Problem to solve – Write out all records as given; omit images.

━━━━━ Task input

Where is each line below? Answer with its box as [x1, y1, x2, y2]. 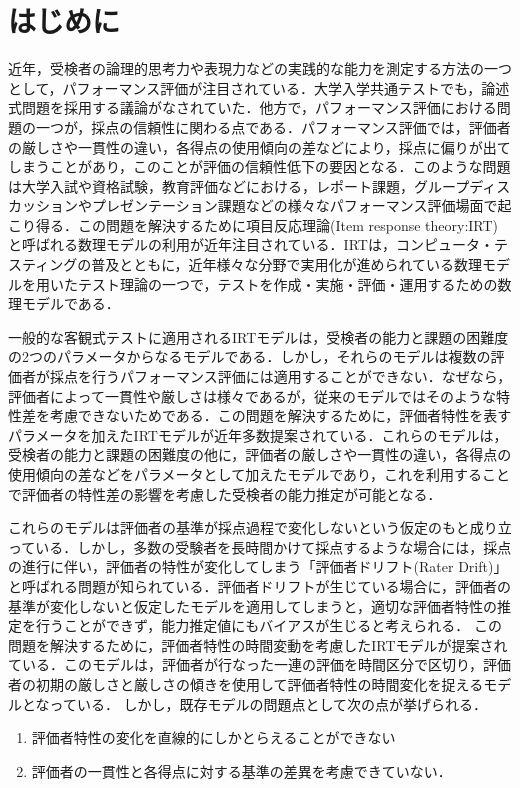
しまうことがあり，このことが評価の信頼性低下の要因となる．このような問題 [8, 156, 511, 177]
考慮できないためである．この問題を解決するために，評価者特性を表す [49, 405, 512, 426]
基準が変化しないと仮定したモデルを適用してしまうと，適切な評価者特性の [8, 595, 498, 616]
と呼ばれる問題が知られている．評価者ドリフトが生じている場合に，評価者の [8, 575, 511, 596]
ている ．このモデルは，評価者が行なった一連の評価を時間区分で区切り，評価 [8, 654, 512, 675]
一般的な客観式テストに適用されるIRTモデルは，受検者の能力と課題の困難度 [8, 326, 509, 347]
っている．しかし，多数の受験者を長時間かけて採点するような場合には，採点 [8, 536, 512, 557]
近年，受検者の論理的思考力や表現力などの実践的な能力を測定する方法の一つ [8, 58, 512, 79]

━━━━━━━━━━

Answer section –
Where is each line below? Answer with its box as [x1, y1, x2, y2]. 
しまうことがあり，このことが評価の信頼性低下の要因となる．このような問題 [8, 156, 511, 177]
考慮できないためである．この問題を解決するために，評価者特性を表す [49, 405, 512, 426]
基準が変化しないと仮定したモデルを適用してしまうと，適切な評価者特性の [8, 595, 498, 616]
と呼ばれる問題が知られている．評価者ドリフトが生じている場合に，評価者の [8, 575, 511, 596]
ている ．このモデルは，評価者が行なった一連の評価を時間区分で区切り，評価 [8, 654, 512, 675]
一般的な客観式テストに適用されるIRTモデルは，受検者の能力と課題の困難度 [8, 326, 509, 347]
っている．しかし，多数の受験者を長時間かけて採点するような場合には，採点 [8, 536, 512, 557]
近年，受検者の論理的思考力や表現力などの実践的な能力を測定する方法の一つ [8, 58, 512, 79]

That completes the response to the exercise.